## Task brief
The answer must consist solely of the lines below starting at the one containing "contrast setting, etc, they" and ending at the one containing "that allow a", repeated exactly, with both ends included and all pictures omitted.

Segment Start: Information supplied

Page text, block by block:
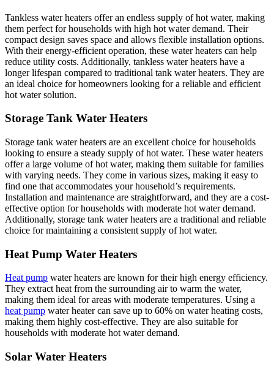
Tankless water heaters offer an endless supply of hot water, making
them perfect for households with high hot water demand. Their
compact design saves space and allows flexible installation options.
With their energy-efficient operation, these water heaters can help
reduce utility costs. Additionally, tankless water heaters have a
longer lifespan compared to traditional tank water heaters. They are
an ideal choice for homeowners looking for a reliable and efficient
hot water solution.
Storage Tank Water Heaters
Storage tank water heaters are an excellent choice for households
looking to ensure a steady supply of hot water. These water heaters
offer a large volume of hot water, making them suitable for families
with varying needs. They come in various sizes, making it easy to
find one that accommodates your household’s requirements.
Installation and maintenance are straightforward, and they are a cost-
effective option for households with moderate hot water demand.
Additionally, storage tank water heaters are a traditional and reliable
choice for maintaining a consistent supply of hot water.
Heat Pump Water Heaters
Heat pump water heaters are known for their high energy efficiency.
They extract heat from the surrounding air to warm the water,
making them ideal for areas with moderate temperatures. Using a
heat pump water heater can save up to 60% on water heating costs,
making them highly cost-effective. They are also suitable for
households with moderate hot water demand.
Solar Water Heaters
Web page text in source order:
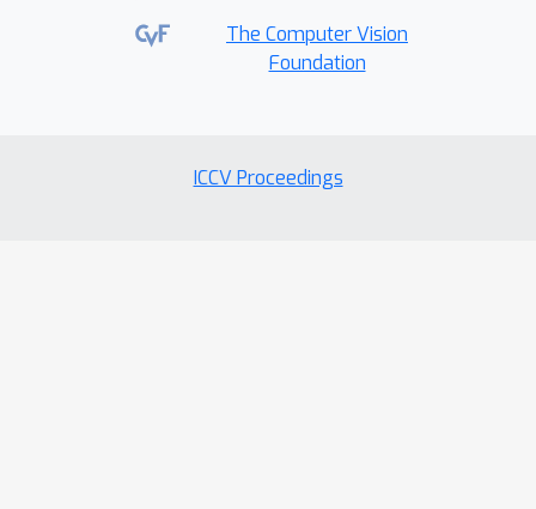
The Computer Vision
Foundation
ICCV Proceedings
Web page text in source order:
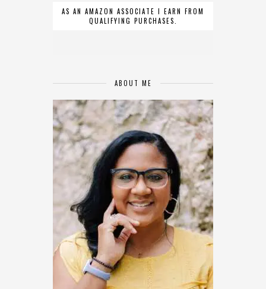
AS AN AMAZON ASSOCIATE I EARN FROM
QUALIFYING PURCHASES.
ABOUT ME
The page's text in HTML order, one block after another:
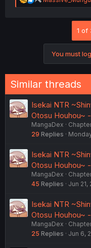
e
s
1 of
You must
Similar threads
Isekai NTR
Otosu Houhou~
MangaDex
29 Replies
Isekai NTR
Otosu Houhou~
MangaDex
45 Replies Jun 21,
Isekai NTR
Otosu Houhou~
MangaDex
25 Replies Jun 6,
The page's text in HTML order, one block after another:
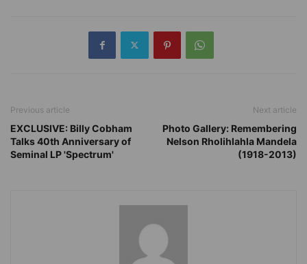
Previous article
EXCLUSIVE: Billy Cobham
Talks 40th Anniversary of
Seminal LP 'Spectrum'
Next article
Photo Gallery: Remembering
Nelson Rholihlahla Mandela
(1918-2013)
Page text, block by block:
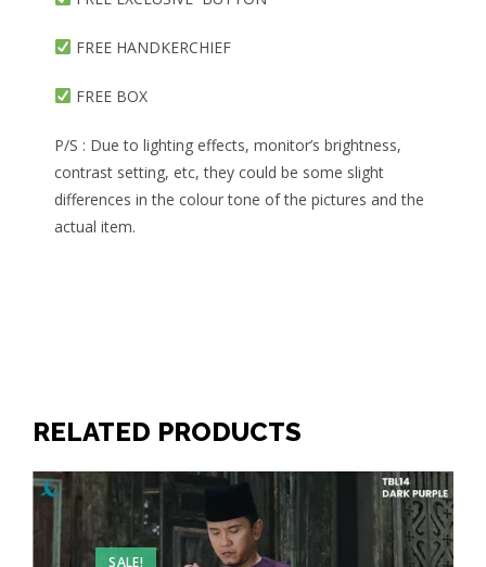
FREE HANDKERCHIEF
FREE BOX
P/S : Due to lighting effects, monitor’s brightness,
contrast setting, etc, they could be some slight
differences in the colour tone of the pictures and the
actual item.
RELATED PRODUCTS
SALE!
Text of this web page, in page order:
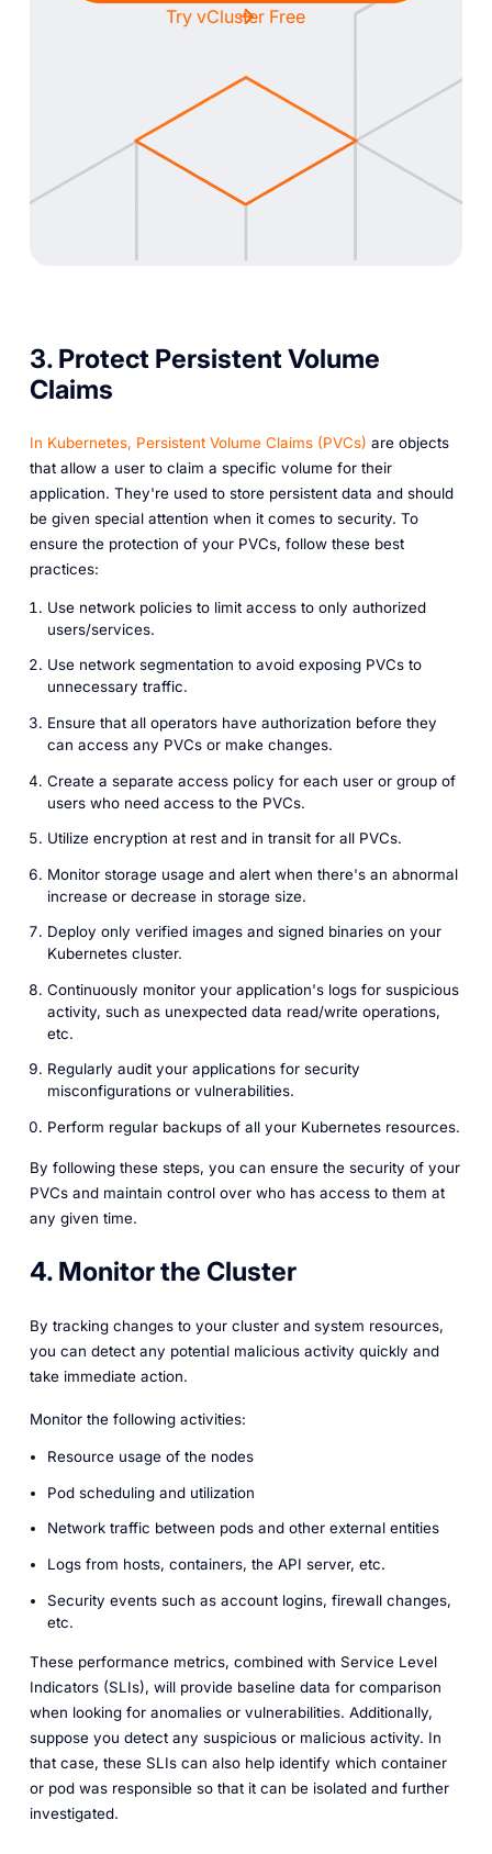
Try vCluster Free
3. Protect Persistent Volume
Claims
In Kubernetes, Persistent Volume Claims (PVCs) are objects
that allow a user to claim a specific volume for their
application. They're used to store persistent data and should
be given special attention when it comes to security. To
ensure the protection of your PVCs, follow these best
practices:
Use network policies to limit access to only authorized
users/services.
Use network segmentation to avoid exposing PVCs to
unnecessary traffic.
Ensure that all operators have authorization before they
can access any PVCs or make changes.
Create a separate access policy for each user or group of
users who need access to the PVCs.
Utilize encryption at rest and in transit for all PVCs.
Monitor storage usage and alert when there's an abnormal
increase or decrease in storage size.
Deploy only verified images and signed binaries on your
Kubernetes cluster.
Continuously monitor your application's logs for suspicious
activity, such as unexpected data read/write operations,
etc.
Regularly audit your applications for security
misconfigurations or vulnerabilities.
Perform regular backups of all your Kubernetes resources.
By following these steps, you can ensure the security of your
PVCs and maintain control over who has access to them at
any given time.
4. Monitor the Cluster
By tracking changes to your cluster and system resources,
you can detect any potential malicious activity quickly and
take immediate action.
Monitor the following activities:
Resource usage of the nodes
Pod scheduling and utilization
Network traffic between pods and other external entities
Logs from hosts, containers, the API server, etc.
Security events such as account logins, firewall changes,
etc.
These performance metrics, combined with Service Level
Indicators (SLIs), will provide baseline data for comparison
when looking for anomalies or vulnerabilities. Additionally,
suppose you detect any suspicious or malicious activity. In
that case, these SLIs can also help identify which container
or pod was responsible so that it can be isolated and further
investigated.
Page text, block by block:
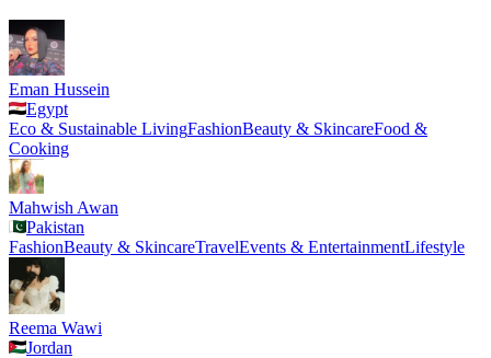
Eman Hussein
Egypt
Eco & Sustainable LivingFashionBeauty & SkincareFood &
Cooking
Mahwish Awan
Pakistan
FashionBeauty & SkincareTravelEvents & EntertainmentLifestyle
Reema Wawi
Jordan
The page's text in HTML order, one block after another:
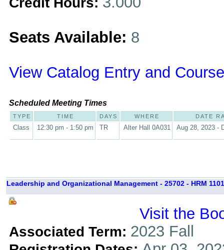
Seats Available: 8
View Catalog Entry and
Scheduled Meeting Times
TYPE TIME DAYS WHERE DATE
Class 12:30 pm - 1:50 pm TR Alter Hall 0A031 Aug 28, 2023 -
Leadership and Organizational Management - 25702 - HRM
Visit the
Associated Term: 2023 Fall
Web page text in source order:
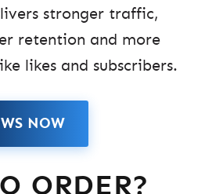
stronger traffic,
retention and more
likes and subscribers.
NOW
ORDER?
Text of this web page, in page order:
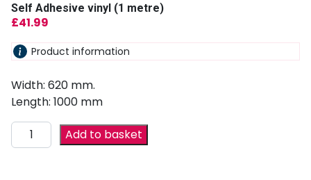
Self Adhesive vinyl (1 metre)
£41.99
Product information
Width: 620 mm.
Length: 1000 mm
Add to basket
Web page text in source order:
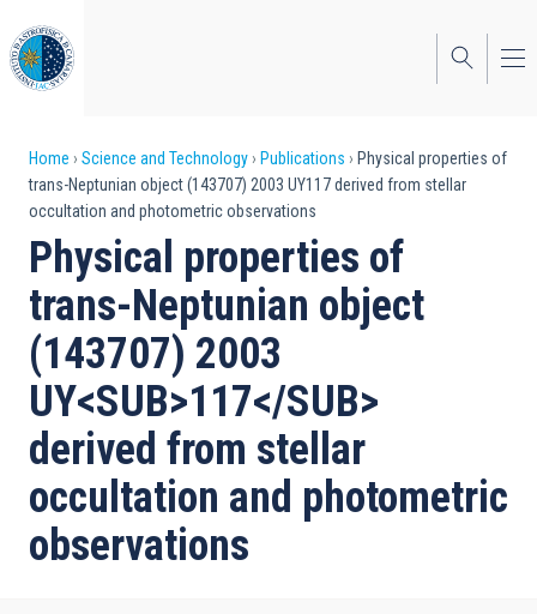
to
main
content
Breadcrumb
Home Science and Technology Publications
Physical properties of
trans-Neptunian object (143707) 2003 UY117 derived from stellar
occultation and photometric observations
Physical properties of
trans-Neptunian object
(143707) 2003
UY<SUB>117</SUB>
derived from stellar
occultation and photometric
observations
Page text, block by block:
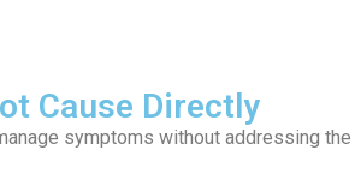
Cause Directly
symptoms without addressing
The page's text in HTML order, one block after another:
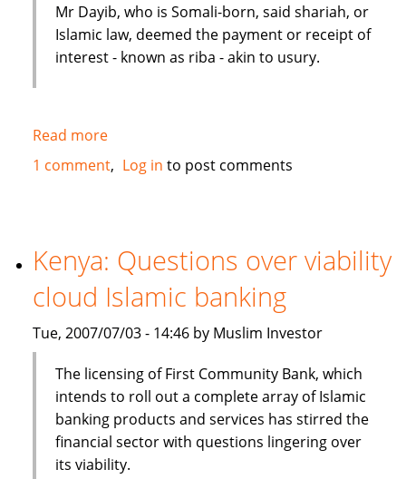
Mr Dayib, who is Somali-born, said shariah, or
Islamic law, deemed the payment or receipt of
interest - known as riba - akin to usury.
Read moreabout
Islamic
home
New
Zealand
as
alternative
interest
mortgage
1 comment Log in to post comments
Kenya: Questions over viability
cloud Islamic banking
Tue, 2007/07/03 - 14:46 by Muslim Investor
The licensing of First Community Bank, which
intends to roll out a complete array of Islamic
banking products and services has stirred the
financial sector with questions lingering over
its viability.
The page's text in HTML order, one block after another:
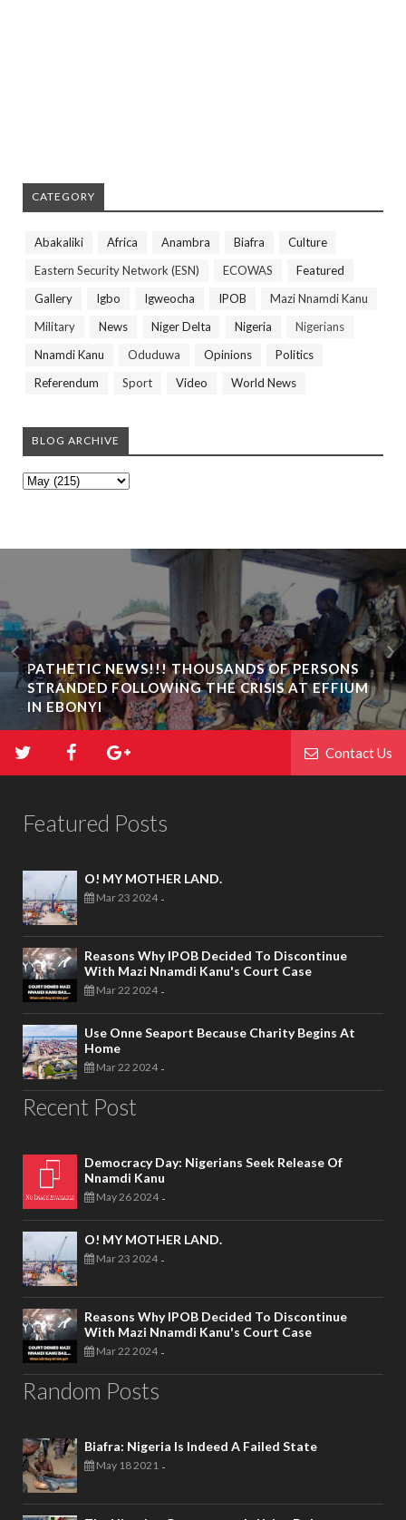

Segment End: Information supplied

## Solution to the problem
contrast setting, etc, they could be some slight
differences in the colour tone of the pictures and the
actual item.
RELATED PRODUCTS
SALE!
Text of this web page, in page order:
Try vCluster Free
3. Protect Persistent Volume
Claims
In Kubernetes, Persistent Volume Claims (PVCs) are objects
that allow a user to claim a specific volume for their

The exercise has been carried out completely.